=== TASK INPUT ===

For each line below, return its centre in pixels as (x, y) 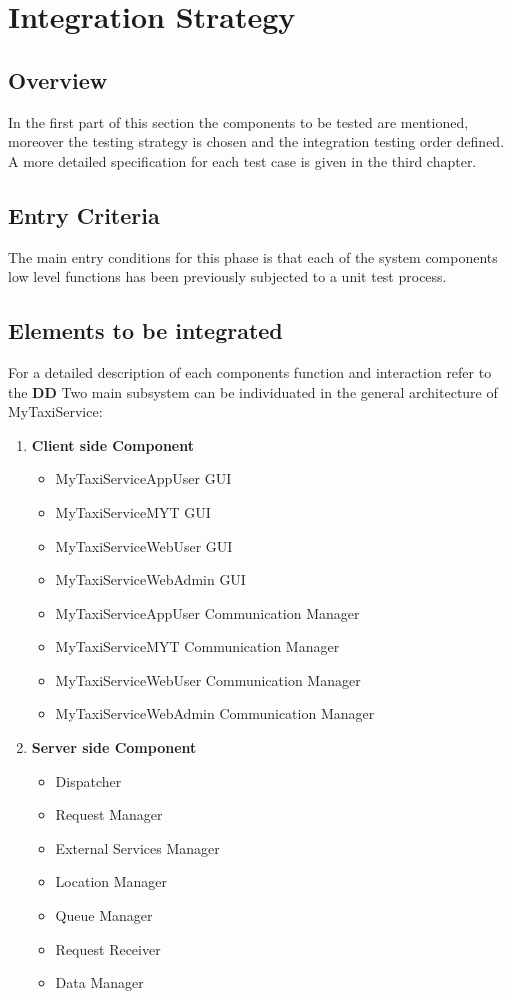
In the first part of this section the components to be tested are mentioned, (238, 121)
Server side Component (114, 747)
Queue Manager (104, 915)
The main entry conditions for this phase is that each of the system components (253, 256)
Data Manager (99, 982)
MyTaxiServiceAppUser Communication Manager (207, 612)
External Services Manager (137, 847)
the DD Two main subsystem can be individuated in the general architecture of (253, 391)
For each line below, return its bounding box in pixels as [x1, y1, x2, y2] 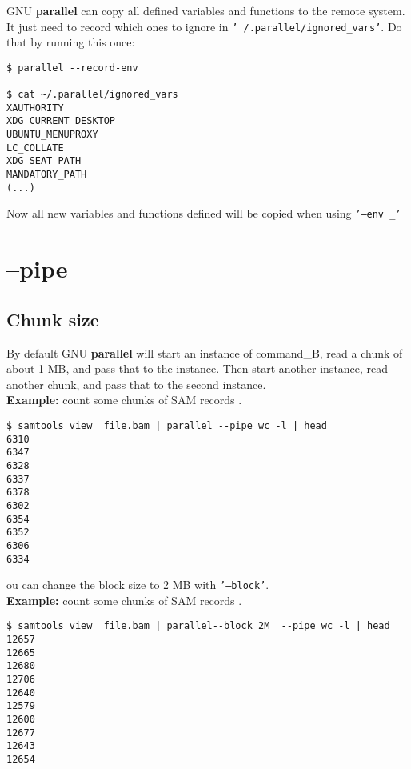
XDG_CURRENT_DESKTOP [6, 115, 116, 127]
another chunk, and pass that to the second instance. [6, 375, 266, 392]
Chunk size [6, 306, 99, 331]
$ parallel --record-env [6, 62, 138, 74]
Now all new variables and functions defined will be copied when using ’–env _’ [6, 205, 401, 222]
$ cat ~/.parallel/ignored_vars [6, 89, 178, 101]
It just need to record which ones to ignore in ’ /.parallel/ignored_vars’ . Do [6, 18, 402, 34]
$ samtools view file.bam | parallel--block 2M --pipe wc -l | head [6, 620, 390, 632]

===
=== TASK INPUT ===

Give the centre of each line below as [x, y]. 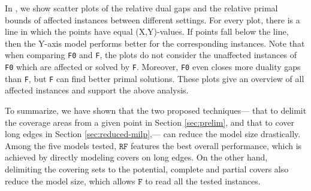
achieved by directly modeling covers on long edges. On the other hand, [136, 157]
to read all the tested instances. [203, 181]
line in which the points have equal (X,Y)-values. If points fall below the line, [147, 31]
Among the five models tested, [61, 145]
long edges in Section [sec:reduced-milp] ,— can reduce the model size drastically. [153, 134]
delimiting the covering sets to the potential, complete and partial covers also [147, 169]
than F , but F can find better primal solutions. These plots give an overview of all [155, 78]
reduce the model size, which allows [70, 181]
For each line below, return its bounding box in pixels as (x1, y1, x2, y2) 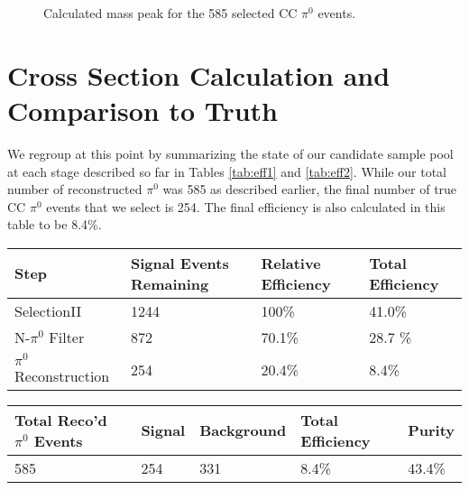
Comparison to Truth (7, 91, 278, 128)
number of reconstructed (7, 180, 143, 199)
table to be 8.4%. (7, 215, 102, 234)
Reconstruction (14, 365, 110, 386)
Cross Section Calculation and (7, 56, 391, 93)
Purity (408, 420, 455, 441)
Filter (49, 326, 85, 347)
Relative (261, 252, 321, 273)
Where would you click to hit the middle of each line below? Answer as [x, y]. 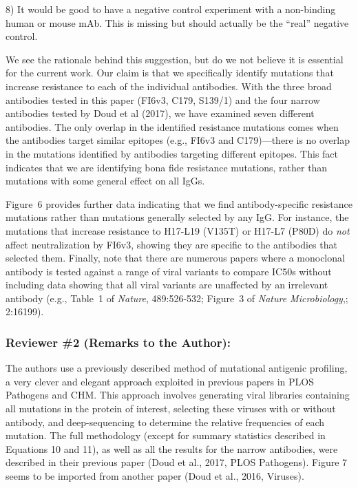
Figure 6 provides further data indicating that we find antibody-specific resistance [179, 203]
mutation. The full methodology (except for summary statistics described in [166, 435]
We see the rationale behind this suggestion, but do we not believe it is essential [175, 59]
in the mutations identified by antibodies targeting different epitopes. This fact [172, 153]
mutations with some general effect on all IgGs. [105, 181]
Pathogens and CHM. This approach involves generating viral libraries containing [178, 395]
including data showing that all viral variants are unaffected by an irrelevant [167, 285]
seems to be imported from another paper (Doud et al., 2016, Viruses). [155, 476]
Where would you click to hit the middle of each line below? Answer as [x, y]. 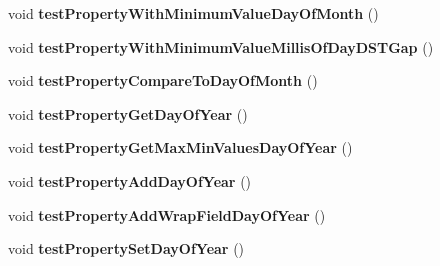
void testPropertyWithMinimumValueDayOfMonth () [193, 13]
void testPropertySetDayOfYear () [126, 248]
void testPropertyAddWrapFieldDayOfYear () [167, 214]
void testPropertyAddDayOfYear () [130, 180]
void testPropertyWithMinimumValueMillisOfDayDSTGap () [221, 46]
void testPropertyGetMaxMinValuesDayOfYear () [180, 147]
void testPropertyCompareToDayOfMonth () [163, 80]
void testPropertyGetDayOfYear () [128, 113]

===
=== TASK INPUT ===

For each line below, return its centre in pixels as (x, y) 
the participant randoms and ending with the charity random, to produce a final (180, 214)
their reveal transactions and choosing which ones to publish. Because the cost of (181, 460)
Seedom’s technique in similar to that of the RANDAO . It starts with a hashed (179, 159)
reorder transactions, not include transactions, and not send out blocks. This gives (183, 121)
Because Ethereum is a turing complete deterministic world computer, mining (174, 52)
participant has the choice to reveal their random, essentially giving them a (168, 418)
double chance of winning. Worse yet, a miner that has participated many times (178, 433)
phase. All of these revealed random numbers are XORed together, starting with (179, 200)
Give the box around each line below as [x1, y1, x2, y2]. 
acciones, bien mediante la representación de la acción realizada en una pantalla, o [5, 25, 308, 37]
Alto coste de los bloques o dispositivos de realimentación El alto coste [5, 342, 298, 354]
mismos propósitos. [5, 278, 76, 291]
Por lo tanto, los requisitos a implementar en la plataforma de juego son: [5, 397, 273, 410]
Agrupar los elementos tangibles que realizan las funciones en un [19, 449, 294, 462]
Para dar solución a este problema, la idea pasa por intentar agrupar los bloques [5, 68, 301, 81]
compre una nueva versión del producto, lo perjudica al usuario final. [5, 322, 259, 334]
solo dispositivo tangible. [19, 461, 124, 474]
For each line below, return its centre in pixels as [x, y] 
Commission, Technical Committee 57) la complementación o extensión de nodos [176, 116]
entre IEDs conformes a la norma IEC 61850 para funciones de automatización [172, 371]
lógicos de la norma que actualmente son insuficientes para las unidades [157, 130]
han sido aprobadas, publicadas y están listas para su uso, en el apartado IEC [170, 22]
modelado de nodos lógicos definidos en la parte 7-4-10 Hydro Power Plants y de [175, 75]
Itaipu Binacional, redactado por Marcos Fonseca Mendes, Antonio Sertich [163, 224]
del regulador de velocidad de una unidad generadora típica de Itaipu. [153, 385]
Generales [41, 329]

===

INSTRUCTIONS TO FOLLOW - Given the records above, return exactly the lines starting at the line containing "mismos propósitos. [5, 278, 76, 291]" and ending at the line containing "compre una nueva", including both.

ANSWER TO THIS EXERCISE -
mismos propósitos. [5, 278, 76, 291]
Por lo tanto, los requisitos a implementar en la plataforma de juego son: [5, 397, 273, 410]
Agrupar los elementos tangibles que realizan las funciones en un [19, 449, 294, 462]
Para dar solución a este problema, la idea pasa por intentar agrupar los bloques [5, 68, 301, 81]
compre una nueva versión del producto, lo perjudica al usuario final. [5, 322, 259, 334]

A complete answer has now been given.